B<f-a-r> reports its progress, and that's unavoidable.
B<fork>s, B<waitpid>s, and source-target pairs are reported.
Zombies ripped in main cycle after B<fork> are reported on one line.
In final cleanup -- immediately after ripping.

One more note on "forked" reports.
No directories are reported;
The filenames are dumped in misleading reverse order -- I believe that
increases readability
(target filename is almost constant lenght (subject to suffix variation), while
source filename length can change a lot).

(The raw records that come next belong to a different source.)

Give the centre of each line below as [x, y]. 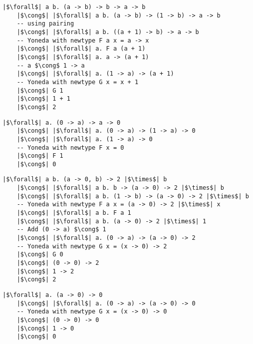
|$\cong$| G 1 [40, 90]
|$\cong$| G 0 [40, 255]
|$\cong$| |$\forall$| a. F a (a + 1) [81, 49]
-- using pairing [45, 24]
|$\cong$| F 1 [40, 156]
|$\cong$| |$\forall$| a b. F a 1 [74, 213]
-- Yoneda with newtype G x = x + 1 [78, 82]
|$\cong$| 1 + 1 [44, 99]
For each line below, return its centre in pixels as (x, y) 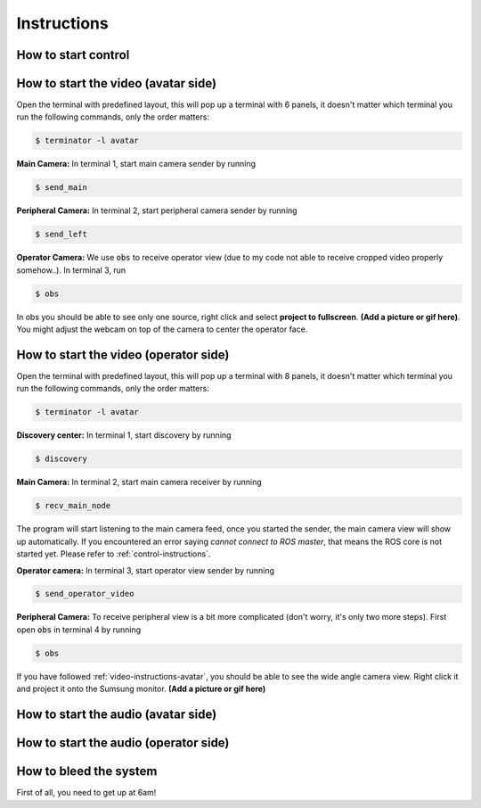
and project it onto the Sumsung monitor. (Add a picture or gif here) (141, 689)
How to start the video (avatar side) (117, 83)
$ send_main (61, 188)
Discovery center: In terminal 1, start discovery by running (124, 435)
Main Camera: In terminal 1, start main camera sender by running (136, 164)
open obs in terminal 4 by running (79, 630)
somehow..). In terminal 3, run (71, 270)
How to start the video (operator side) (123, 355)
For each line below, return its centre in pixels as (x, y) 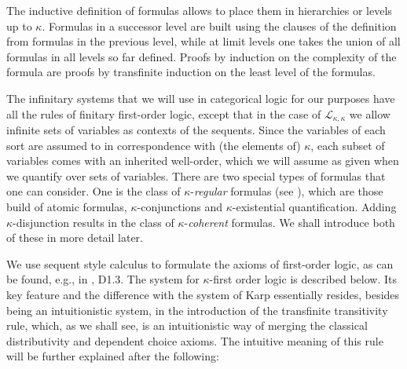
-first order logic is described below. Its (303, 279)
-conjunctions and (180, 206)
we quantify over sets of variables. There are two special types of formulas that (196, 175)
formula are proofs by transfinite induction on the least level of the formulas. (191, 72)
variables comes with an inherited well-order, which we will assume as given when (203, 161)
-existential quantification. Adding (314, 206)
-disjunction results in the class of (93, 222)
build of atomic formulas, (67, 206)
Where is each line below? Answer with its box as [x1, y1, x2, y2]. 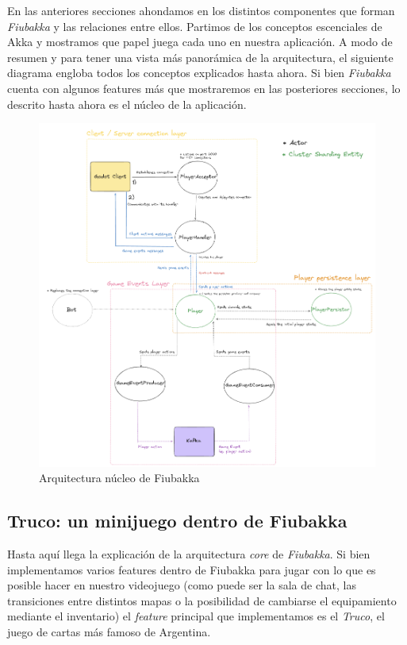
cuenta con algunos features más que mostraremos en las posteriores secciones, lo [7, 79, 401, 96]
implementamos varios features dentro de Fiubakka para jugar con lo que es [7, 561, 376, 577]
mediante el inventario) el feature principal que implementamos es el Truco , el [7, 608, 385, 624]
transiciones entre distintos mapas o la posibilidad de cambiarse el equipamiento [7, 592, 397, 608]
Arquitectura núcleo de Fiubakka [39, 469, 200, 486]
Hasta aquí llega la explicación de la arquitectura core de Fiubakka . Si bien [7, 546, 371, 562]
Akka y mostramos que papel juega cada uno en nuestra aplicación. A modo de [7, 33, 393, 50]
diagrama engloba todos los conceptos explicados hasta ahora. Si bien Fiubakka [7, 64, 391, 81]
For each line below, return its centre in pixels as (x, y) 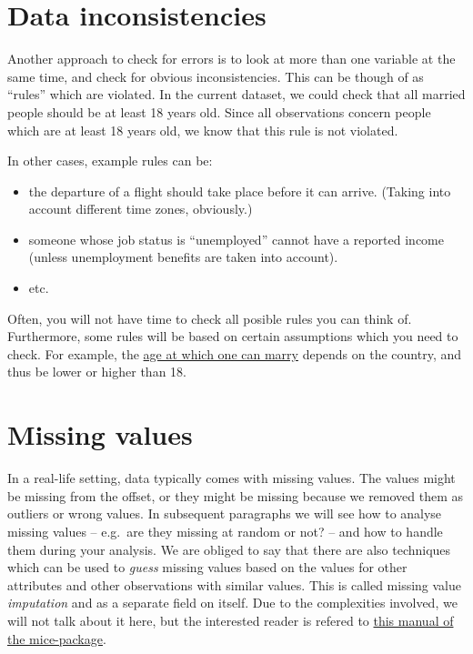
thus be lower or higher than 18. (97, 372)
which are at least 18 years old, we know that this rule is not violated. (203, 130)
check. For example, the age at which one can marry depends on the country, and (235, 353)
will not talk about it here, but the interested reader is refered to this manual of (231, 620)
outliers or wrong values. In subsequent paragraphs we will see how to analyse (225, 513)
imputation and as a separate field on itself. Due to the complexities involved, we (232, 603)
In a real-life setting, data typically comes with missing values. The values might (231, 478)
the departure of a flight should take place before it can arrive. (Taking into (240, 191)
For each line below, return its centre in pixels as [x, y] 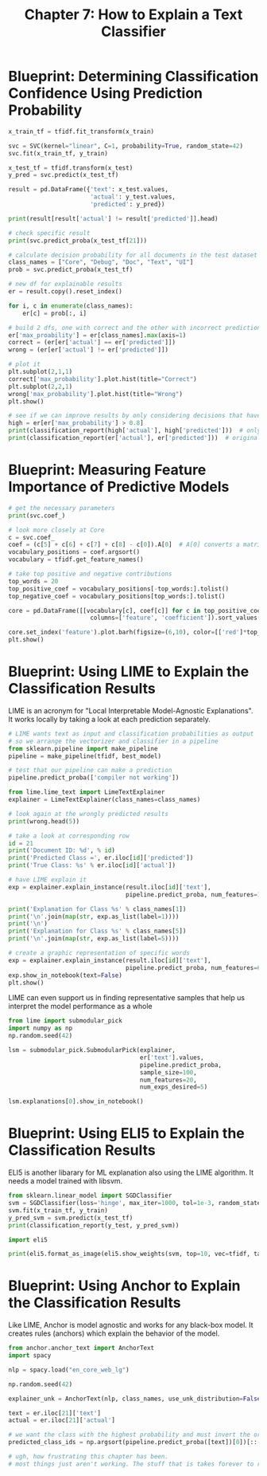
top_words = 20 [33, 581]
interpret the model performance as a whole [80, 1007]
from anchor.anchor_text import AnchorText [81, 1348]
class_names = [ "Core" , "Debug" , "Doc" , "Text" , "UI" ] [101, 262]
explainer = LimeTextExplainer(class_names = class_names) [104, 800]
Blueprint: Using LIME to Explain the [129, 672]
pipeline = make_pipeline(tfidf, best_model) [85, 756]
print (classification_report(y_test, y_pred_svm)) [94, 1225]
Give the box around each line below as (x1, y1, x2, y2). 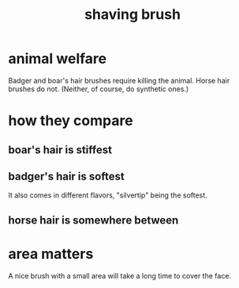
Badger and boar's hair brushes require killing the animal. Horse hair (8, 76, 230, 85)
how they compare (8, 112, 133, 130)
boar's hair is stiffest (8, 143, 113, 157)
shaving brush (84, 6, 181, 24)
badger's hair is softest (8, 169, 125, 183)
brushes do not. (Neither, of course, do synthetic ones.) (8, 84, 189, 94)
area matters (8, 245, 94, 263)
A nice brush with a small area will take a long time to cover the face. (8, 271, 231, 280)
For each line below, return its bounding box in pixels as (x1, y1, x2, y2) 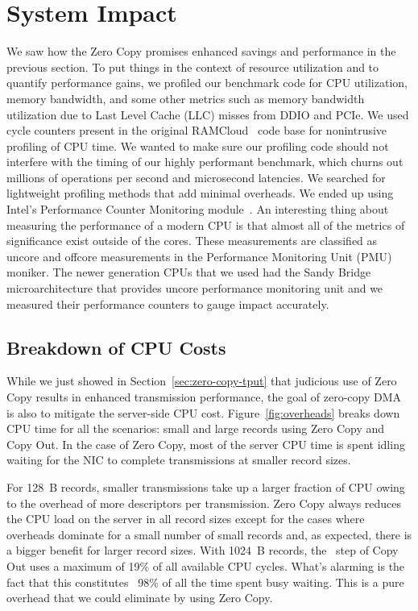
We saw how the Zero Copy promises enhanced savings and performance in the (6, 43, 396, 60)
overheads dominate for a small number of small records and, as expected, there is (6, 526, 412, 542)
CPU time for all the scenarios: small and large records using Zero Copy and (6, 420, 385, 437)
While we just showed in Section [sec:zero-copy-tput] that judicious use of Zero (6, 372, 397, 389)
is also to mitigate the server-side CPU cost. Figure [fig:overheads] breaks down (6, 404, 400, 421)
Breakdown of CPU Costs (6, 335, 226, 360)
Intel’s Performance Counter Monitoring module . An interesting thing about (6, 201, 389, 218)
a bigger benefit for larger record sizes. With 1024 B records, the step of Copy (6, 542, 399, 559)
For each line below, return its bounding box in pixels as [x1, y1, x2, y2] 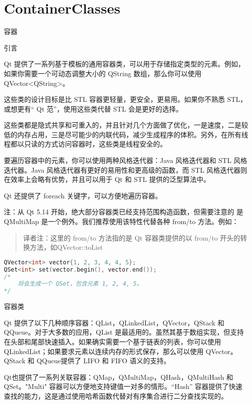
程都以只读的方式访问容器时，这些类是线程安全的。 [4, 139, 167, 149]
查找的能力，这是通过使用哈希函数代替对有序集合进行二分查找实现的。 [4, 390, 228, 401]
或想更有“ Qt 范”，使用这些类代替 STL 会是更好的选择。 [4, 103, 183, 113]
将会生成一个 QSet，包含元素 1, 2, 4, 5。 [17, 280, 142, 288]
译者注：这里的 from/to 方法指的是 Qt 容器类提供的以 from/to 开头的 [23, 232, 240, 242]
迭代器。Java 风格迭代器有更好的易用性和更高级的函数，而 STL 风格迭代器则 [4, 164, 248, 175]
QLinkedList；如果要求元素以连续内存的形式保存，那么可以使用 [4, 346, 204, 356]
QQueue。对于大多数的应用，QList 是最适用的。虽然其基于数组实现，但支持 [4, 327, 244, 337]
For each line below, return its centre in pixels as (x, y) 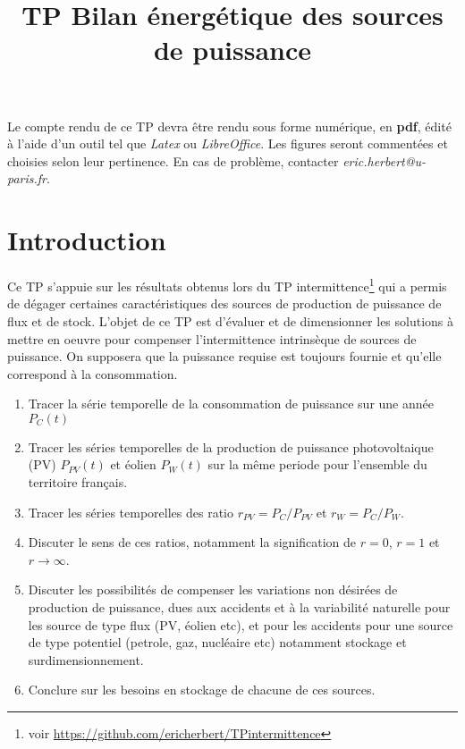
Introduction (87, 240)
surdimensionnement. (86, 659)
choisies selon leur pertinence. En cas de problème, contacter (173, 160)
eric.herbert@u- (385, 160)
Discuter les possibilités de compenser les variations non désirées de (213, 589)
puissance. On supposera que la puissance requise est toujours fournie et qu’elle (224, 356)
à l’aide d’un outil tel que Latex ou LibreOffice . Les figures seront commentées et (228, 143)
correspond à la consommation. (93, 373)

Also, if enabled, The Marks At Work (see L</Notes: Marks!> for details) will
spit some diagnostics on bypassing the lowmark and the highmark.
These are higlhighted by four equals on both sides of a note.

=cut

=head1 NOTES

=cut

=head2 Notes: Forks!

On a snapshot of my mobile's memory card B<f-a-r> stabilizes on 17..20
processes first, then spikes to 22..25 processes.
At that point audio starts to glitch.
Most number of zombies reaped at once was 3, sometime 4.
I fail to see any difference either between modes (see below) or
filesystems (ext3 and ext2).
I still have no resources to check bigger files
(such as found in F<E<sol>usrZ<>E<sol>shareZ<>E<sol>doc>).

That seems that B<fork(2)> (or whatever it's emulated by) is a way costly.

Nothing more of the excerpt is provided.